■ RECORDS FOR THE TASK:
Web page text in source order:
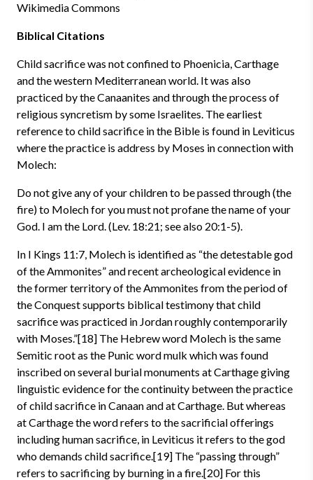
Wikimedia Commons
Biblical Citations
Child sacrifice was not confined to Phoenicia, Carthage
and the western Mediterranean world. It was also
practiced by the Canaanites and through the process of
religious syncretism by some Israelites. The earliest
reference to child sacrifice in the Bible is found in Leviticus
where the practice is address by Moses in connection with
Molech:
Do not give any of your children to be passed through (the
fire) to Molech for you must not profane the name of your
God. I am the Lord. (Lev. 18:21; see also 20:1-5).
In I Kings 11:7, Molech is identified as “the detestable god
of the Ammonites” and recent archeological evidence in
the former territory of the Ammonites from the period of
the Conquest supports biblical testimony that child
sacrifice was practiced in Jordan roughly contemporarily
with Moses.”[18] The Hebrew word Molech is the same
Semitic root as the Punic word mulk which was found
inscribed on several burial monuments at Carthage giving
linguistic evidence for the continuity between the practice
of child sacrifice in Canaan and at Carthage. But whereas
at Carthage the word refers to the sacrificial offerings
including human sacrifice, in Leviticus it refers to the god
who demands child sacrifice.[19] The “passing through”
refers to sacrificing by burning in a fire.[20] For this

■ EXERCISE INSTRUCTIONS: Of the entries listed above, reproduce only the lines starting at the line containing "Child sacrifice was" and ending at the line containing "the former territory". Include both, exactly as they stand.

■ EXERCISE OUTPUT:
Child sacrifice was not confined to Phoenicia, Carthage
and the western Mediterranean world. It was also
practiced by the Canaanites and through the process of
religious syncretism by some Israelites. The earliest
reference to child sacrifice in the Bible is found in Leviticus
where the practice is address by Moses in connection with
Molech:
Do not give any of your children to be passed through (the
fire) to Molech for you must not profane the name of your
God. I am the Lord. (Lev. 18:21; see also 20:1-5).
In I Kings 11:7, Molech is identified as “the detestable god
of the Ammonites” and recent archeological evidence in
the former territory of the Ammonites from the period of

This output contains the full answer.